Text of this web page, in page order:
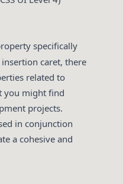
specifically
caret, there
related to
you might find
projects.
in conjunction
a cohesive and
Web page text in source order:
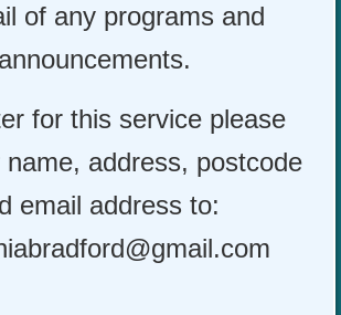
of any programs and
announcements.
for this service please
name, address, postcode
email address to:
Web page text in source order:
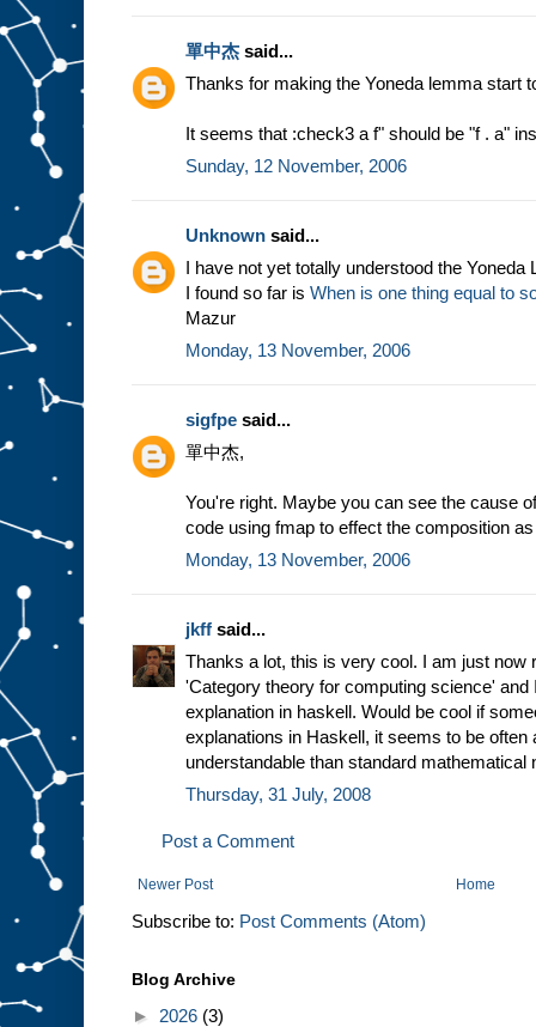
單中杰 said...
Thanks for making the Yoneda lemma start
It seems that :check3 a f" should be "f . a"
Sunday, 12 November, 2006
Unknown said...
I have not yet totally understood the
I found so far is When is one thing equal to
Mazur
Monday, 13 November, 2006
sigfpe said...
單中杰,
You're right. Maybe you can see the cause
code using fmap to effect the composition
Monday, 13 November, 2006
jkff said...
Thanks a lot, this is very cool. I am just now
'Category theory for computing science' and
explanation in haskell. Would be cool if
explanations in Haskell, it seems to be often
understandable than standard mathematical
Thursday, 31 July, 2008
Post a Comment
Newer Post Home
Subscribe to: Post Comments (Atom)
Blog Archive
► 2026 (3)
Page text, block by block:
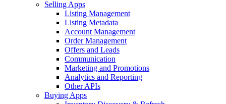
Selling Apps
Listing Management
Listing Metadata
Account Management
Order Management
Offers and Leads
Communication
Marketing and Promotions
Analytics and Reporting
Other APIs
Buying Apps
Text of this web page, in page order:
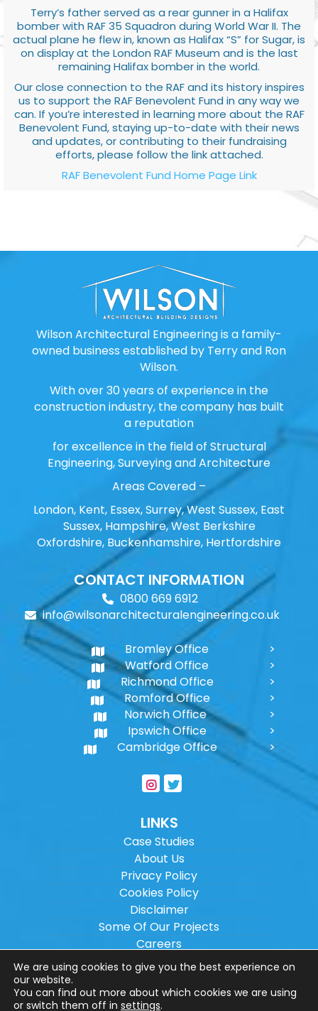
Terry’s father served as a rear gunner in a Halifax
bomber with RAF 35 Squadron during World War II. The
actual plane he flew in, known as Halifax “S” for Sugar, is
on display at the London RAF Museum and is the last
remaining Halifax bomber in the world.
Our close connection to the RAF and its history inspires
us to support the RAF Benevolent Fund in any way we
can. If you’re interested in learning more about the RAF
Benevolent Fund, staying up-to-date with their news
and updates, or contributing to their fundraising
efforts, please follow the link attached.
RAF Benevolent Fund Home Page Link
Wilson Architectural Engineering is a family-
owned business established by Terry and Ron
Wilson.
With over 30 years of experience in the
construction industry, the company has built
a reputation
for excellence in the field of Structural
Engineering, Surveying and Architecture
Areas Covered –
London, Kent, Essex, Surrey, West Sussex, East
Sussex, Hampshire, West Berkshire
Oxfordshire, Buckenhamshire, Hertfordshire
CONTACT INFORMATION
0800 669 6912
info@wilsonarchitecturalengineering.co.uk
Bromley Office
Watford Office
Richmond Office
Romford Office
Norwich Office
Ipswich Office
Cambridge Office
LINKS
Case Studies
About Us
Privacy Policy
Cookies Policy
Disclaimer
Some Of Our Projects
Careers
Sitemap
Copyright ©2026Wilson Architectural
We are using cookies to give you the best experience on
our website.
You can find out more about which cookies we are using
or switch them off in settings.
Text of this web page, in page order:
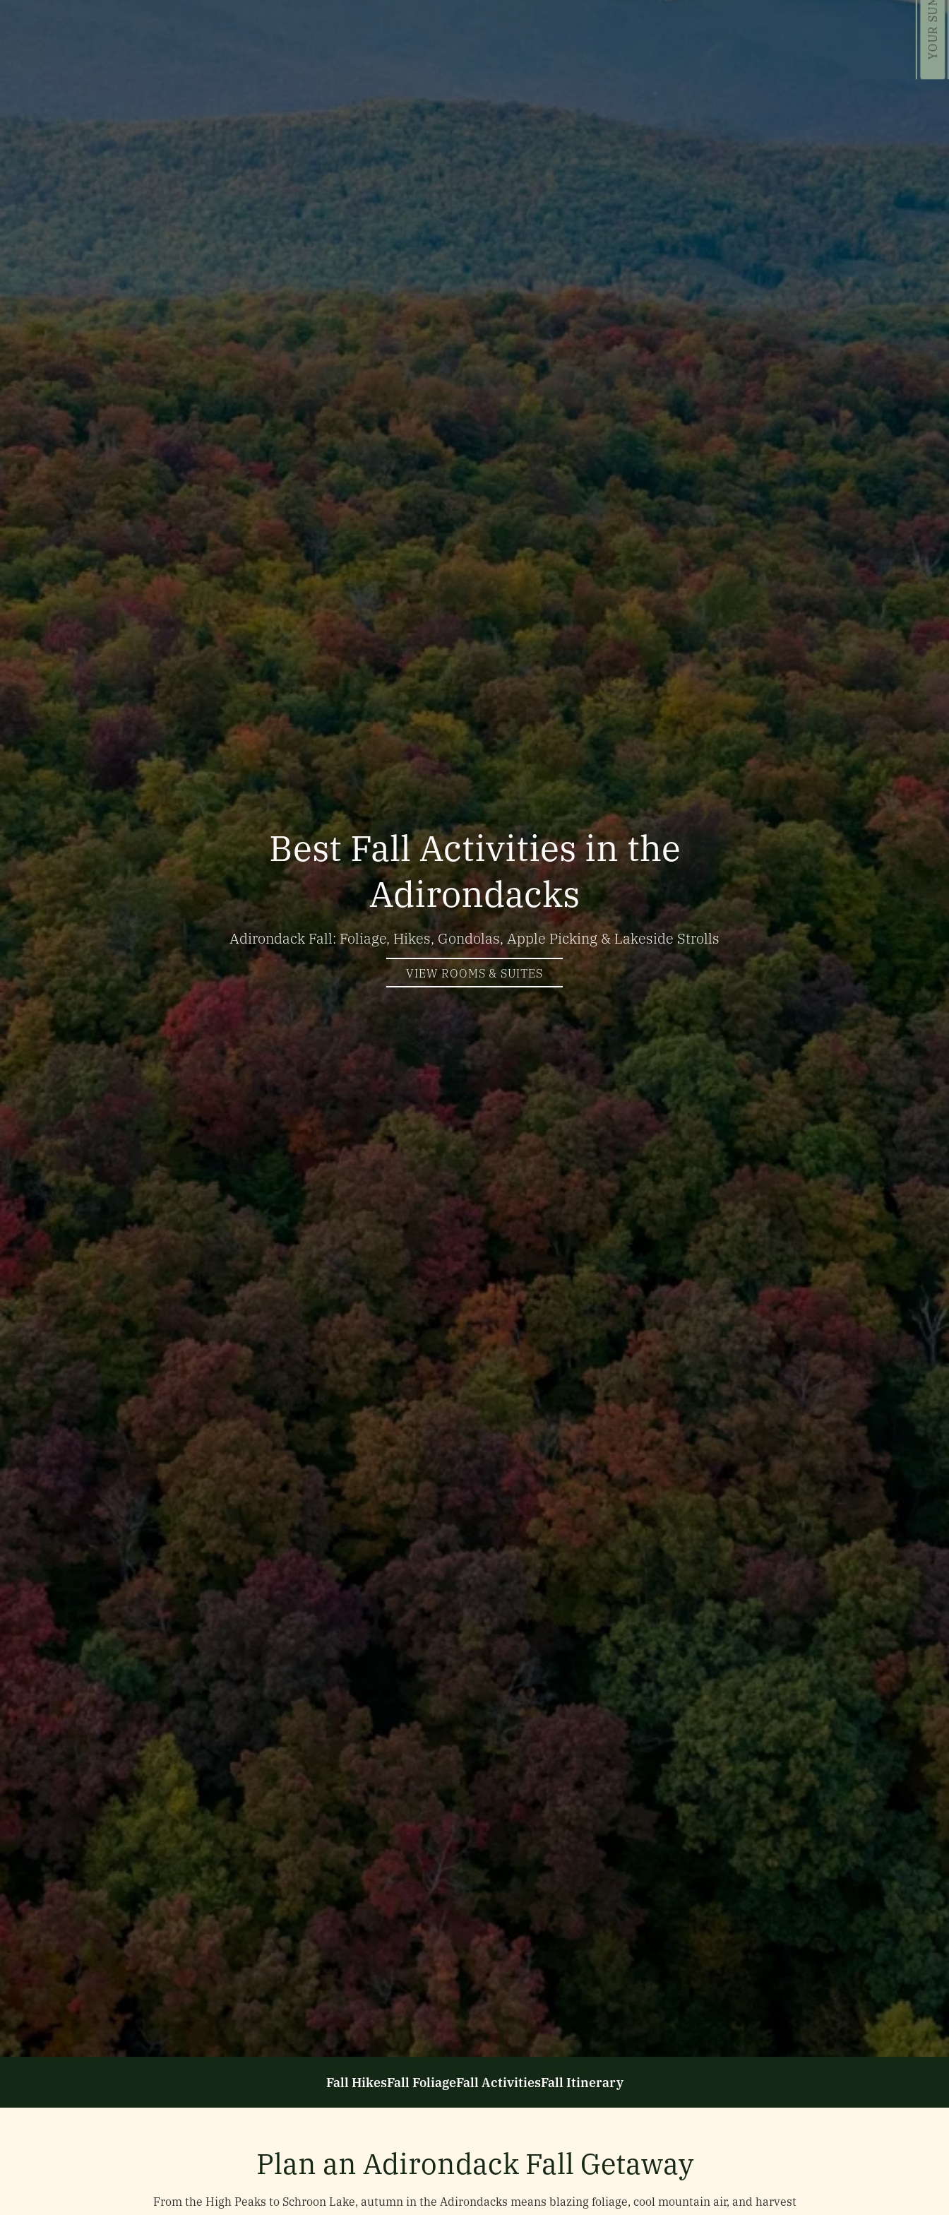
Best Fall Activities in the
Adirondacks
Adirondack Fall: Foliage, Hikes, Gondolas, Apple Picking & Lakeside Strolls
VIEW ROOMS & SUITES
Fall HikesFall FoliageFall ActivitiesFall Itinerary
Plan an Adirondack Fall Getaway
From the High Peaks to Schroon Lake, autumn in the Adirondacks means blazing foliage, cool mountain air, and harvest
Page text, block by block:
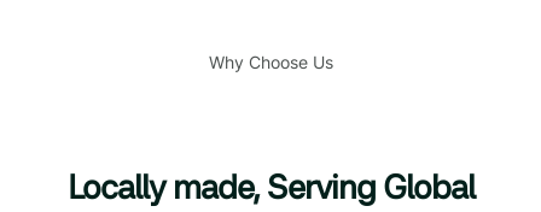
Why Choose Us
Locally made, Serving Global
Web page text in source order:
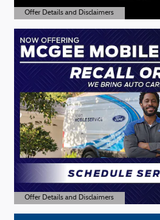
Offer Details and Disclaimers
Open Details Modal
Offer Details and Disclaimers
Open Details Modal
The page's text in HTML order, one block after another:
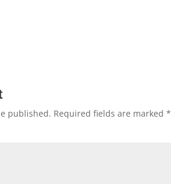
published. Required fields are marked*
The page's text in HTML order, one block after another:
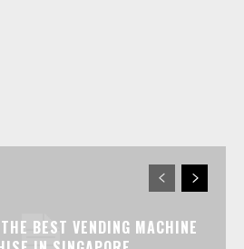
BEST VENDING MACHINE
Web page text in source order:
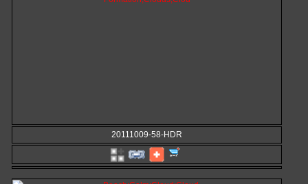
20111009-58-HDR
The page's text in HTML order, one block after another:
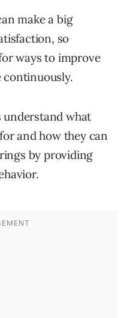
make a big
so
ways to improve
continuously.
understand what
and how they can
by providing
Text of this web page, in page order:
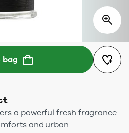
bag
a powerful fresh fragrance
and urban
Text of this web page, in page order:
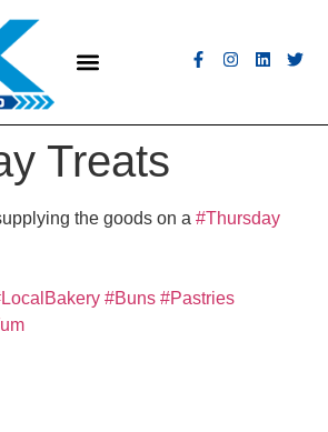
Treats
the goods on a #Thursday
#Buns #Pastries
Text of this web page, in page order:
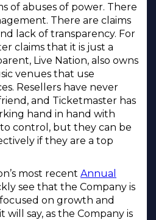
of abuses of power. There
There are claims
lack of transparency. For
claims that it is just a
Live Nation, also owns
venues that use
Resellers have never
and Ticketmaster has
hand in hand with
control, but they can be
if they are a top
most recent Annual
see that the Company is
on growth and
say, as the Company is
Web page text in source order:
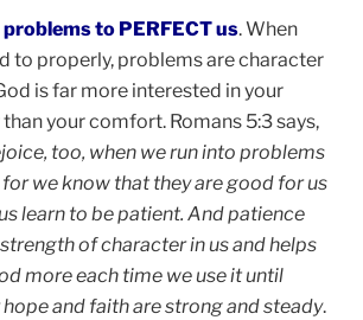
problems to PERFECT us. When
to properly, problems are character
is far more interested in your
your comfort. Romans 5:3 says,
too, when we run into problems
we know that they are good for us
learn to be patient. And patience
of character in us and helps
more each time we use it until
and faith are strong and steady.
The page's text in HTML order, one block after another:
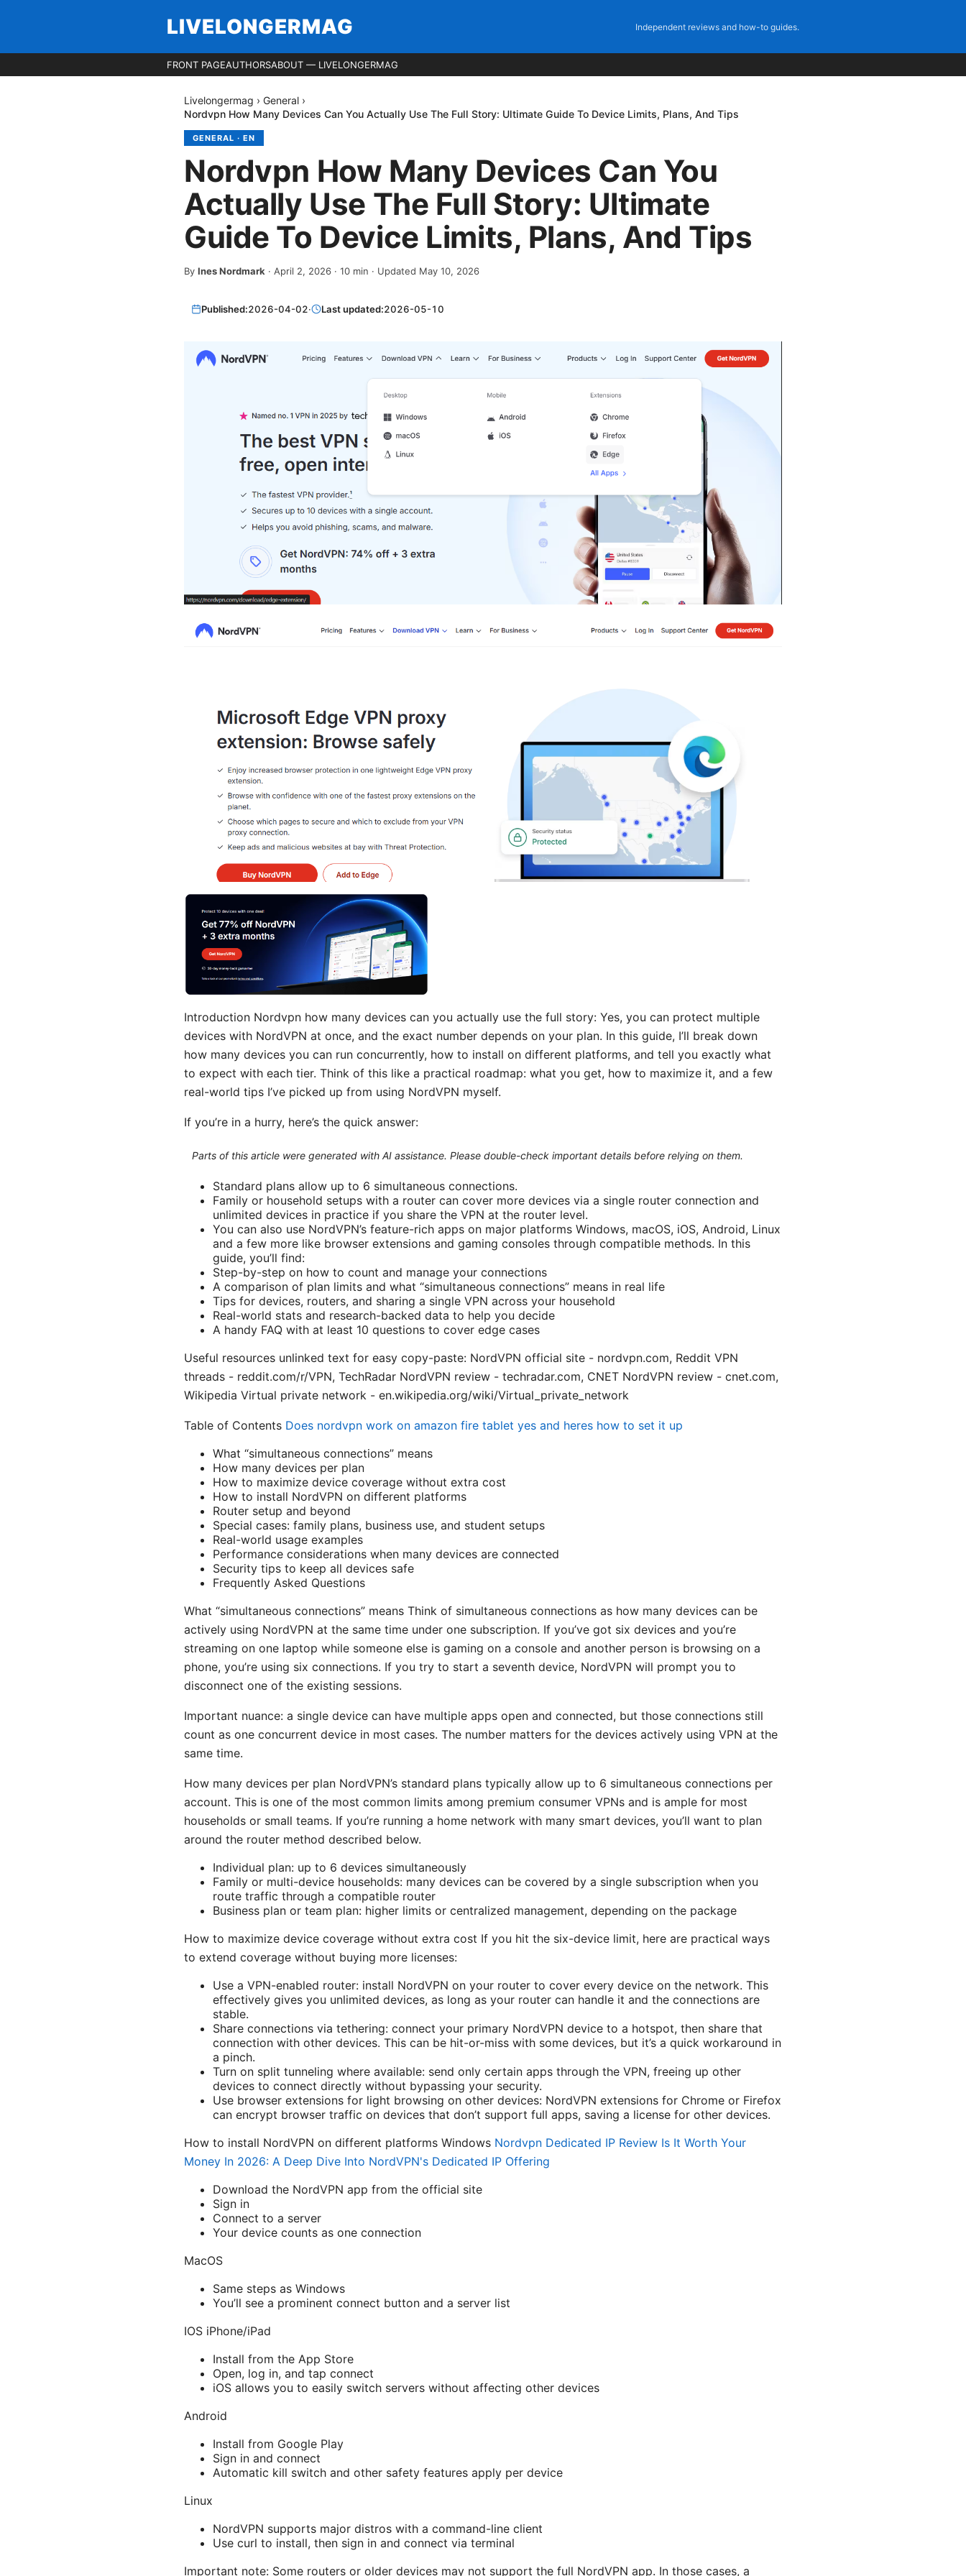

· · · · · · ·

§ About this exercise
For this task, give the full listing again verbatim and keep out every picture.

§ Answer box
Text of this web page, in page order:
specifically
caret, there
related to
you might find
projects.
in conjunction
a cohesive and
Web page text in source order:
of any programs and
announcements.
for this service please
name, address, postcode
email address to:
Web page text in source order:
單中杰 said...
Thanks for making the Yoneda lemma start
It seems that :check3 a f" should be "f . a"
Sunday, 12 November, 2006
Unknown said...
I have not yet totally understood the
I found so far is When is one thing equal to
Mazur
Monday, 13 November, 2006
sigfpe said...
單中杰,
You're right. Maybe you can see the cause
code using fmap to effect the composition
Monday, 13 November, 2006
jkff said...
Thanks a lot, this is very cool. I am just now
'Category theory for computing science' and
explanation in haskell. Would be cool if
explanations in Haskell, it seems to be often
understandable than standard mathematical
Thursday, 31 July, 2008
Post a Comment
Newer Post Home
Subscribe to: Post Comments (Atom)
Blog Archive
► 2026 (3)
Page text, block by block:
Selling Apps
Listing Management
Listing Metadata
Account Management
Order Management
Offers and Leads
Communication
Marketing and Promotions
Analytics and Reporting
Other APIs
Buying Apps
Text of this web page, in page order:
Terry’s father served as a rear gunner in a Halifax
bomber with RAF 35 Squadron during World War II. The
actual plane he flew in, known as Halifax “S” for Sugar, is
on display at the London RAF Museum and is the last
remaining Halifax bomber in the world.
Our close connection to the RAF and its history inspires
us to support the RAF Benevolent Fund in any way we
can. If you’re interested in learning more about the RAF
Benevolent Fund, staying up-to-date with their news
and updates, or contributing to their fundraising
efforts, please follow the link attached.
RAF Benevolent Fund Home Page Link
Wilson Architectural Engineering is a family-
owned business established by Terry and Ron
Wilson.
With over 30 years of experience in the
construction industry, the company has built
a reputation
for excellence in the field of Structural
Engineering, Surveying and Architecture
Areas Covered –
London, Kent, Essex, Surrey, West Sussex, East
Sussex, Hampshire, West Berkshire
Oxfordshire, Buckenhamshire, Hertfordshire
CONTACT INFORMATION
0800 669 6912
info@wilsonarchitecturalengineering.co.uk
Bromley Office
Watford Office
Richmond Office
Romford Office
Norwich Office
Ipswich Office
Cambridge Office
LINKS
Case Studies
About Us
Privacy Policy
Cookies Policy
Disclaimer
Some Of Our Projects
Careers
Sitemap
Copyright ©2026Wilson Architectural
We are using cookies to give you the best experience on
our website.
You can find out more about which cookies we are using
or switch them off in settings.
Text of this web page, in page order:
Best Fall Activities in the
Adirondacks
Adirondack Fall: Foliage, Hikes, Gondolas, Apple Picking & Lakeside Strolls
VIEW ROOMS & SUITES
Fall HikesFall FoliageFall ActivitiesFall Itinerary
Plan an Adirondack Fall Getaway
From the High Peaks to Schroon Lake, autumn in the Adirondacks means blazing foliage, cool mountain air, and harvest
Page text, block by block:
Why Choose Us
Locally made, Serving Global
Web page text in source order:
Offer Details and Disclaimers
Open Details Modal
Offer Details and Disclaimers
Open Details Modal
The page's text in HTML order, one block after another:
published. Required fields are marked*
The page's text in HTML order, one block after another:
BEST VENDING MACHINE
Web page text in source order:
20111009-58-HDR
The page's text in HTML order, one block after another:
make a big
so
ways to improve
continuously.
understand what
and how they can
by providing
Text of this web page, in page order:
bag
a powerful fresh fragrance
and urban
Text of this web page, in page order:
Treats
the goods on a #Thursday
#Buns #Pastries
Text of this web page, in page order:
of abuses of power. There
There are claims
lack of transparency. For
claims that it is just a
Live Nation, also owns
venues that use
Resellers have never
and Ticketmaster has
hand in hand with
control, but they can be
if they are a top
most recent Annual
see that the Company is
on growth and
say, as the Company is
Web page text in source order:
problems to PERFECT us. When
to properly, problems are character
is far more interested in your
your comfort. Romans 5:3 says,
too, when we run into problems
we know that they are good for us
learn to be patient. And patience
of character in us and helps
more each time we use it until
and faith are strong and steady.
The page's text in HTML order, one block after another:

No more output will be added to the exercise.